Data on the frontend: a step towards future applications

The client-server architecture for web application developers is about as one of the turtles on which the world stood in the views of our ancestors. It is difficult to imagine a different state of affairs. However, countless web applications have created a new need - data management in the frontend. While there is no single approach and implementation, there are only separate technologies that allow working with data on the client. Nobody really bothers with them. And by the way, it's time. We already talked with Nikita Prokopov aka tonsky about what is already in terms of working with data on the front end and what will happen next.
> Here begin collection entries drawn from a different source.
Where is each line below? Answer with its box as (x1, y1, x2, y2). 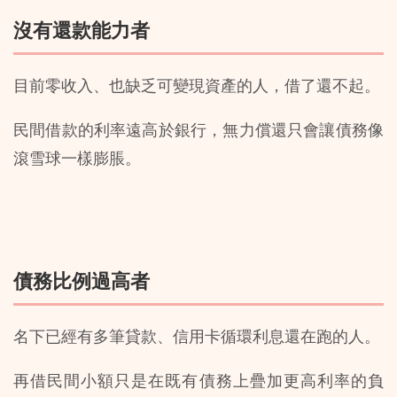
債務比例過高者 (13, 269, 150, 293)
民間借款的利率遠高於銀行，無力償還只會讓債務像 (13, 120, 384, 139)
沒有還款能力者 (13, 19, 150, 43)
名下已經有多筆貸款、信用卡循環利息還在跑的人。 (13, 327, 380, 346)
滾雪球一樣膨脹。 (13, 148, 141, 167)
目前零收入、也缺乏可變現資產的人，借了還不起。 (13, 75, 380, 95)
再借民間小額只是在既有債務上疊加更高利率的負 (13, 371, 384, 391)
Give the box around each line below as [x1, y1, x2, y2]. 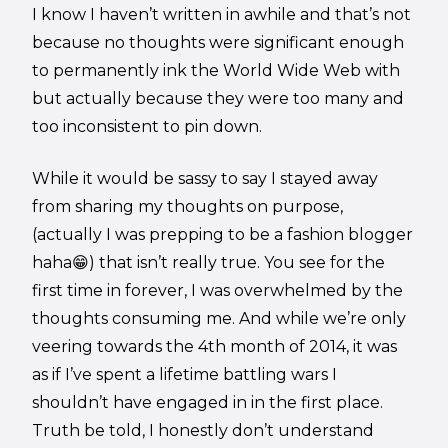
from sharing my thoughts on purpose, [32, 196, 344, 216]
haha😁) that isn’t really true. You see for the [32, 252, 386, 272]
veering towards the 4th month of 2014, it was [32, 336, 398, 356]
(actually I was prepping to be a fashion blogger [32, 224, 414, 244]
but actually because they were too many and [32, 88, 405, 108]
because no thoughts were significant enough [32, 32, 405, 52]
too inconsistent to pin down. [32, 116, 267, 136]
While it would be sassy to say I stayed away [32, 168, 379, 188]
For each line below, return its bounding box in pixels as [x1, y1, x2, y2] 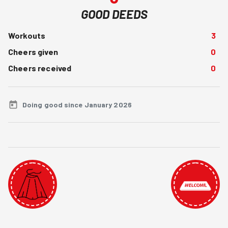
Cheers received [8, 63, 72, 73]
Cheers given [8, 47, 58, 56]
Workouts [8, 31, 46, 40]
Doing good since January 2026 [22, 100, 132, 109]
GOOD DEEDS [80, 7, 148, 21]
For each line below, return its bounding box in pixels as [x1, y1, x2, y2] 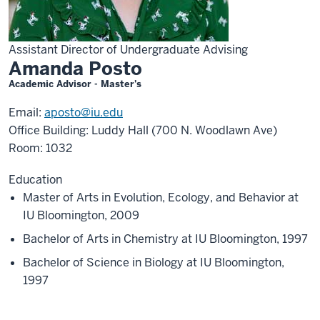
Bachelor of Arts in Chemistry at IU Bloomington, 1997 [23, 231, 308, 246]
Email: [9, 105, 44, 120]
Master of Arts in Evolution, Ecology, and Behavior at [23, 190, 299, 205]
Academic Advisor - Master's [9, 78, 141, 90]
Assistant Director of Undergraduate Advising [9, 42, 248, 57]
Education [9, 172, 62, 187]
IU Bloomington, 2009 [23, 208, 139, 223]
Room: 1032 [9, 141, 72, 156]
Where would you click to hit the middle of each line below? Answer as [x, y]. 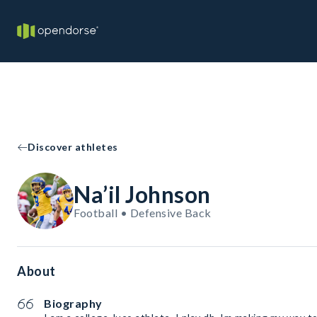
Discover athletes [73, 147]
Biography [73, 303]
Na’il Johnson [142, 194]
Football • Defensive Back [143, 213]
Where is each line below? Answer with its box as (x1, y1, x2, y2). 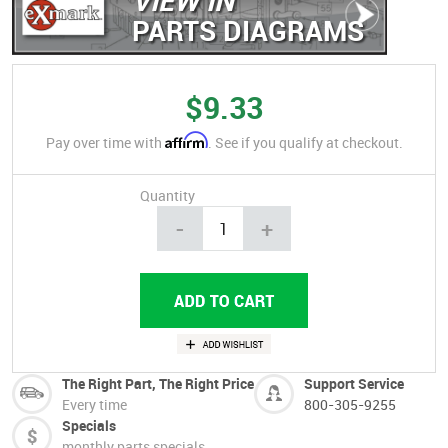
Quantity (140, 186, 195, 206)
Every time (62, 394, 127, 414)
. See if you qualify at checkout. (207, 133, 403, 153)
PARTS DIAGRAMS (132, 10, 364, 49)
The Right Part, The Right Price (62, 373, 254, 393)
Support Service (304, 373, 404, 393)
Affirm (164, 131, 208, 150)
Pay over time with (45, 133, 165, 153)
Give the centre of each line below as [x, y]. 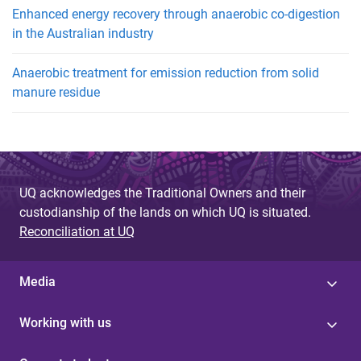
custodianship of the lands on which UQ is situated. [165, 212]
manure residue [56, 92]
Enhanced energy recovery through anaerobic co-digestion [176, 14]
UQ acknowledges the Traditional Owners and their [162, 193]
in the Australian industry [83, 33]
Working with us [65, 322]
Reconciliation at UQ [77, 231]
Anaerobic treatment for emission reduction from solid [166, 73]
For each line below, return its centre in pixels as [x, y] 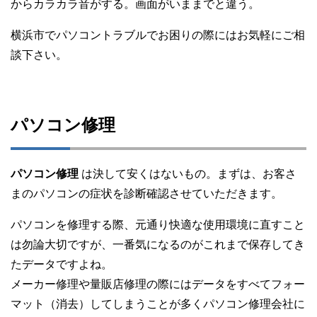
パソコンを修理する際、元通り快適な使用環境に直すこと [158, 225]
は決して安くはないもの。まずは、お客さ [189, 174]
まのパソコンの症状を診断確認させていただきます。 [146, 194]
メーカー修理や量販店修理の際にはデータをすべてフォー [158, 284]
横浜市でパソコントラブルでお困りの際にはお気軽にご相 [158, 35]
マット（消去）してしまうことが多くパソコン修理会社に [158, 304]
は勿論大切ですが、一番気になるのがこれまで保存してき [158, 245]
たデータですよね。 [62, 265]
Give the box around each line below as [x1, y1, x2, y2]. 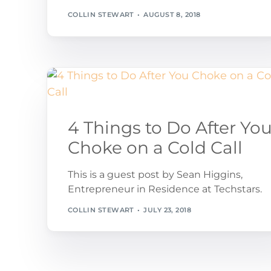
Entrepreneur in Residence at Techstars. [67, 183, 262, 195]
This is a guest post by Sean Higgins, [67, 169, 243, 181]
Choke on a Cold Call [67, 137, 243, 158]
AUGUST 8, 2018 [143, 10, 201, 19]
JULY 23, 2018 [143, 205, 192, 214]
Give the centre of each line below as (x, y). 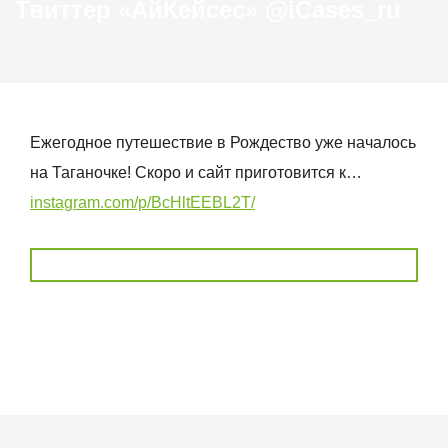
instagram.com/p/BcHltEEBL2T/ (142, 202)
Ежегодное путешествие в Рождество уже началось (223, 142)
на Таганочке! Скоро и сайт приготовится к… (196, 172)
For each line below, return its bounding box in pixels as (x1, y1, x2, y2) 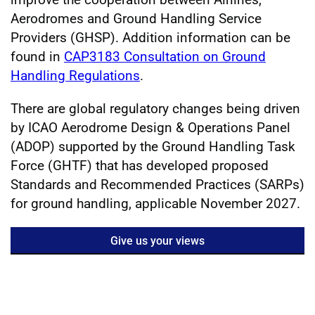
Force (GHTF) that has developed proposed (11, 157, 269, 174)
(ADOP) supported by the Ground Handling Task (11, 138, 295, 155)
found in (11, 48, 64, 65)
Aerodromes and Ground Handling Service (11, 10, 262, 27)
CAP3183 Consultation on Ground (64, 48, 266, 65)
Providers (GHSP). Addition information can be (11, 29, 290, 46)
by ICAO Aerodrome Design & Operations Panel (11, 119, 290, 136)
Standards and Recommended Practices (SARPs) (11, 176, 304, 193)
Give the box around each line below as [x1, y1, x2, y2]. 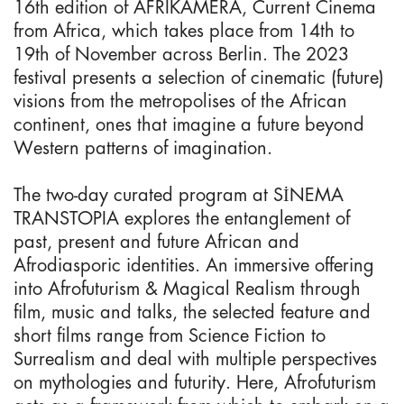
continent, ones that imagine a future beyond [14, 112, 364, 136]
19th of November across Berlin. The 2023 [14, 41, 349, 66]
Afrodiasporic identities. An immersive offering [14, 252, 374, 277]
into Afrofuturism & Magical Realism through [14, 276, 361, 300]
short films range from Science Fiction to [14, 323, 326, 347]
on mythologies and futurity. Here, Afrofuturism [14, 370, 376, 394]
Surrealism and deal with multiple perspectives [14, 346, 377, 371]
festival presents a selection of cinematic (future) [14, 65, 384, 89]
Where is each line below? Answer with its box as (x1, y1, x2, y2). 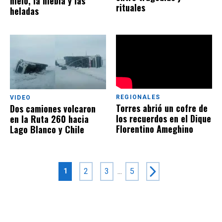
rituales (116, 1, 145, 14)
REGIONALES (116, 94, 160, 101)
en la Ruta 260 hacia (10, 112, 89, 125)
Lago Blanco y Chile (10, 122, 84, 136)
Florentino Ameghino (116, 122, 193, 136)
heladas (10, 4, 39, 18)
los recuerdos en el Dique (116, 112, 211, 125)
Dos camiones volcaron (10, 102, 96, 115)
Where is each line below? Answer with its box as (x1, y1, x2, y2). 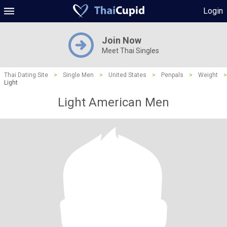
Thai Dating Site (4, 71, 48, 79)
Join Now (101, 35, 141, 46)
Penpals (161, 71, 183, 79)
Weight (198, 71, 218, 79)
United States (108, 71, 146, 79)
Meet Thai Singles (101, 47, 159, 55)
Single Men (63, 71, 94, 79)
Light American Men (58, 95, 169, 109)
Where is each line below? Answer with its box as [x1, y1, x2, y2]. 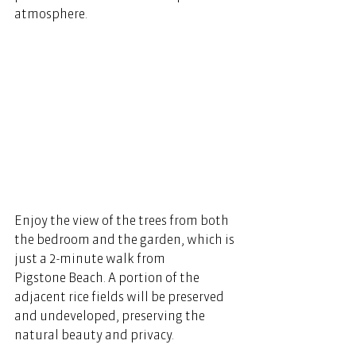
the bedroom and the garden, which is [14, 230, 237, 247]
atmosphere [14, 6, 85, 21]
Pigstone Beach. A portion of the [14, 269, 202, 285]
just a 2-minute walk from [14, 250, 168, 266]
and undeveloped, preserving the [14, 307, 207, 323]
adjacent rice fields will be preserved [14, 288, 226, 304]
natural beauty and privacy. [14, 326, 179, 342]
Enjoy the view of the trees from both [14, 211, 231, 228]
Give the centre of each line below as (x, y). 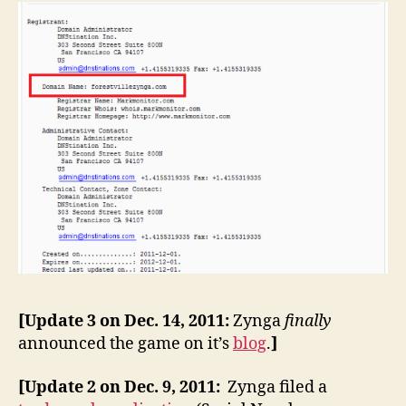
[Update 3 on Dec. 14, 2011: (126, 322)
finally (308, 322)
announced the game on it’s (126, 344)
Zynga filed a (277, 387)
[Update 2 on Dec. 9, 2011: (123, 387)
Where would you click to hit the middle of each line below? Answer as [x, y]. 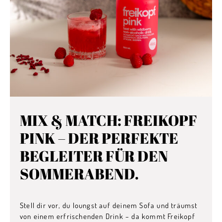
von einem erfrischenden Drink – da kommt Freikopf [108, 216]
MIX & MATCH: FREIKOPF [109, 120]
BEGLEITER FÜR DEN [94, 156]
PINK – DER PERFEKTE [99, 138]
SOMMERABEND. [79, 174]
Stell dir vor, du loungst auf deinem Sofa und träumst [109, 205]
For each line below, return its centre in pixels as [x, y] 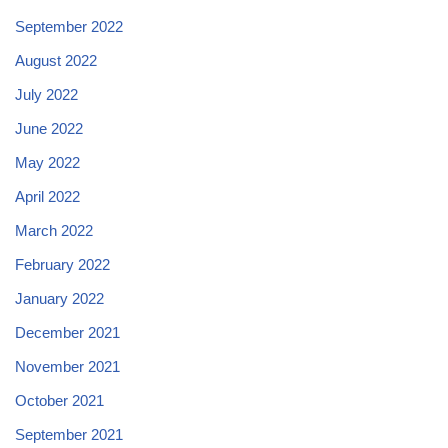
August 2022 [56, 61]
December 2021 [67, 333]
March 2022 [54, 231]
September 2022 [69, 27]
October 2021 [59, 401]
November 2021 [67, 367]
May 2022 [47, 163]
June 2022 [49, 129]
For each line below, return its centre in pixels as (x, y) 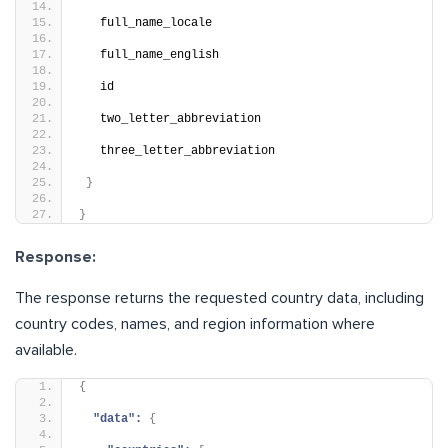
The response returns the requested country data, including (219, 298)
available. (46, 350)
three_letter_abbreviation (177, 151)
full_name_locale (145, 23)
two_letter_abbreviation (170, 119)
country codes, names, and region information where (195, 324)
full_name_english (149, 55)
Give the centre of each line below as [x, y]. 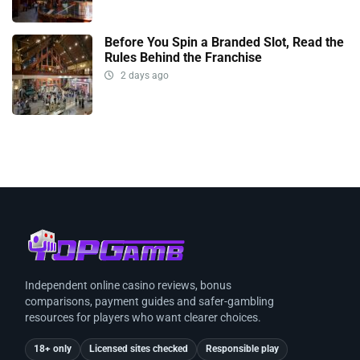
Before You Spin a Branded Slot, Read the [224, 43]
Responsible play [242, 349]
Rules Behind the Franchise [183, 58]
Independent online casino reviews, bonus [128, 285]
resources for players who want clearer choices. [143, 317]
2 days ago [143, 76]
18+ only [53, 349]
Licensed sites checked [139, 349]
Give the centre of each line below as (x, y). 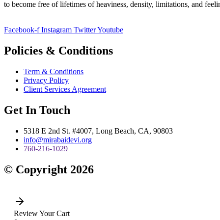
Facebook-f (22, 30)
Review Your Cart (42, 214)
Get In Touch (37, 110)
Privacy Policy (46, 80)
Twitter (85, 30)
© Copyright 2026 (49, 169)
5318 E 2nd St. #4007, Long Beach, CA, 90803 (98, 131)
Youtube (110, 30)
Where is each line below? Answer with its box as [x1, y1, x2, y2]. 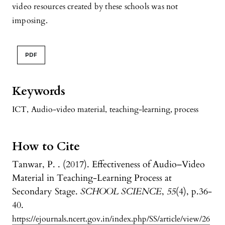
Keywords [12, 83, 65, 100]
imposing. [12, 15, 48, 27]
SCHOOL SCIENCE [80, 185, 162, 198]
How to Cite [12, 139, 80, 155]
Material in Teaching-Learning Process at [12, 172, 172, 185]
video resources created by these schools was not [12, 1, 178, 13]
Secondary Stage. [12, 185, 80, 198]
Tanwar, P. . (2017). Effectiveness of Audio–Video [12, 158, 205, 171]
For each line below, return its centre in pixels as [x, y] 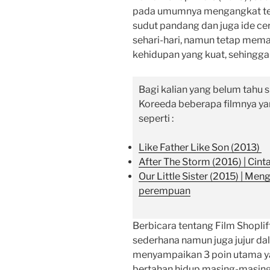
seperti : [156, 119]
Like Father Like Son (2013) [200, 148]
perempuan [165, 191]
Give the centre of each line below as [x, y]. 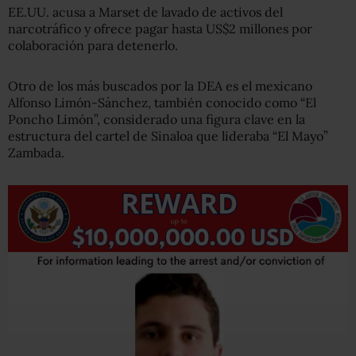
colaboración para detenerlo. [93, 45]
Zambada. [36, 153]
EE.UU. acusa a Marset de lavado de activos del [145, 12]
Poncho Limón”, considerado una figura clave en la [157, 119]
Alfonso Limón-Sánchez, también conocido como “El [162, 103]
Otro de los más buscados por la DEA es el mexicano [160, 86]
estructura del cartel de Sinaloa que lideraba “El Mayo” [168, 136]
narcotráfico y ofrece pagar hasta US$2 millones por [160, 29]
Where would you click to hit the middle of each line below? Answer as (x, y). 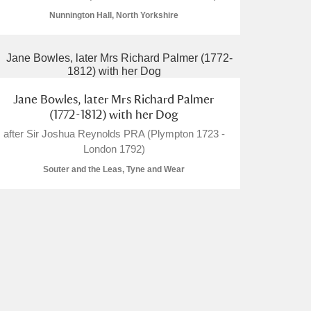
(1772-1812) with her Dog (114, 114)
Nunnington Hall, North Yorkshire (114, 15)
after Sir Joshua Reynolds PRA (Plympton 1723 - (114, 134)
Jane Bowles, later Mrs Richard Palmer (114, 99)
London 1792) (114, 149)
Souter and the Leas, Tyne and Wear (114, 169)
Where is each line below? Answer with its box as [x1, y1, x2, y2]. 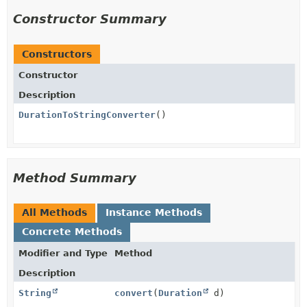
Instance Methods [106, 207, 202, 218]
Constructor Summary [13, 12, 167, 26]
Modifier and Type [19, 248, 108, 258]
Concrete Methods [22, 226, 122, 237]
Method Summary [13, 171, 136, 185]
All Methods [22, 207, 87, 218]
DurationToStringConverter [19, 110, 156, 120]
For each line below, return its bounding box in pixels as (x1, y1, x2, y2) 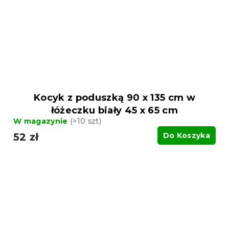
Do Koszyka (163, 130, 210, 140)
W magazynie (13, 116, 70, 126)
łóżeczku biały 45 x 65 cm (51, 104, 178, 116)
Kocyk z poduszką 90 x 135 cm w (34, 91, 195, 103)
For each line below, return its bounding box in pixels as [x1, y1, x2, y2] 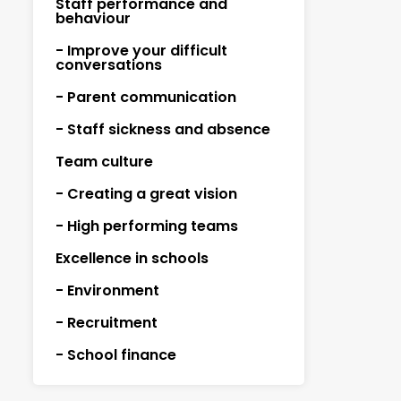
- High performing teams [55, 216, 238, 236]
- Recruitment [55, 312, 158, 333]
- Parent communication [55, 87, 236, 107]
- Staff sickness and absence [55, 119, 270, 140]
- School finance [55, 345, 176, 365]
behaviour [55, 8, 131, 29]
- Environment [55, 280, 159, 301]
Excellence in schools [55, 248, 209, 269]
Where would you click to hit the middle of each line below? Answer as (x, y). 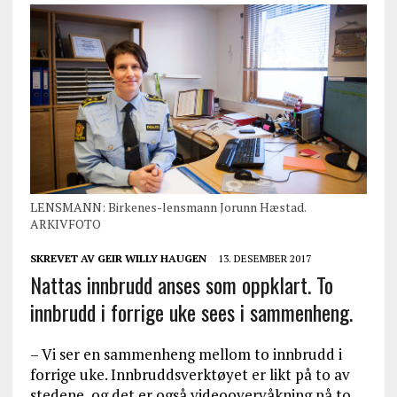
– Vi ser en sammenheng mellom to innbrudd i (186, 354)
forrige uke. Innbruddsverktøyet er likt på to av (190, 375)
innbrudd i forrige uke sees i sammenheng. (191, 312)
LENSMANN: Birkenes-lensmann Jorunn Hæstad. (167, 207)
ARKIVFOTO (65, 224)
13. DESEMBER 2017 (264, 259)
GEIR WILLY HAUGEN (152, 259)
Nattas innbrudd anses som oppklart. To (181, 285)
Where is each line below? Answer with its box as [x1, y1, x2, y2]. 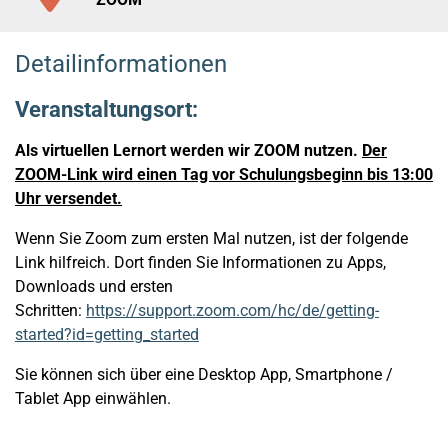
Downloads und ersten [15, 277, 173, 296]
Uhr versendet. [15, 189, 122, 208]
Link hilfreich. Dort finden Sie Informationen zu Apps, [15, 253, 386, 272]
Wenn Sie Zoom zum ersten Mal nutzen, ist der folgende [15, 229, 408, 248]
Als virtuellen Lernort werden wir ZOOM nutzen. [15, 141, 362, 160]
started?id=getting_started [15, 325, 199, 344]
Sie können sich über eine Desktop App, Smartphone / [15, 365, 393, 384]
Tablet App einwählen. [15, 389, 171, 408]

- Nikita, hello! Tell me a few words about yourself, what are you doing?

- I work for Cognician , a web-based educational and training platform. I'm doing front-end and partially backend there.
')
- In the annotation to your report on HolyJS it is written that you are Clojure-hacker ...

- This is due to the fact that I have been writing on Clojure for several years, probably four years. All my recent work has been on Clojure, there is a certain expertise.

- If you walk through Habra, then immediately noticeable that Clojure is much less common than other programming languages. At the same time, it uses JVM, integrates with Java in both directions, has a number of advantages. What can you do on it and who can Clojure do?

- Yes, indeed, Clojure has some minor problems with popularity compared to, for example, Scala, which is doing well in this regard. But Clojure in the shade. However, this is not some marginal language, it is still relatively widespread. There are some cool ideas in it.
Clojure has become a pioneer of left and right immunity, it has cool primitives for synchronizing multi-threaded parallel programs, it can compile into JavaScript. Clojure and ClojureScript for JVM and JavaScript go hand in hand, you can write code that works both there and there. This is a general purpose language, recommended for anyone who does not need super low latency or super predictability, as in real-time systems. It gradually finds its application in the corporate sector - in Boeing and Walmart they write code on it, that is, quite a serious business decides to switch to Clojure.

- The subject of the report declared by you is “Data on the frontend”. What kind of data is it and who needs it at all?

- There is such a story - I started working on the front-end seriously a year or so ago, before that, the emphasis was mainly on the server side. Now there is a growing trend that applications can be written in the browser and they really can be written there. But while the frontend culture has not grown to those approaches that have long existed on the server. Writing applications on the front end is a big front of work: what to do and how to do it. Some problems are already clear how to solve, some - not yet. One of these problems is how to store data? There are many options on the server: the file system, the database, can be stored in memory or in caches. And on the client it is not very clear: there are ad hoc solutions (as God will per capita, save somewhere in local storage or in variables), you can try to use databases that are also for the client, but they are much smaller. Applications become more and more, they need to work with data. This is a serious task requiring a system response, architecture search. In the report, I just want to consider what approaches already exist, what are their pros and cons.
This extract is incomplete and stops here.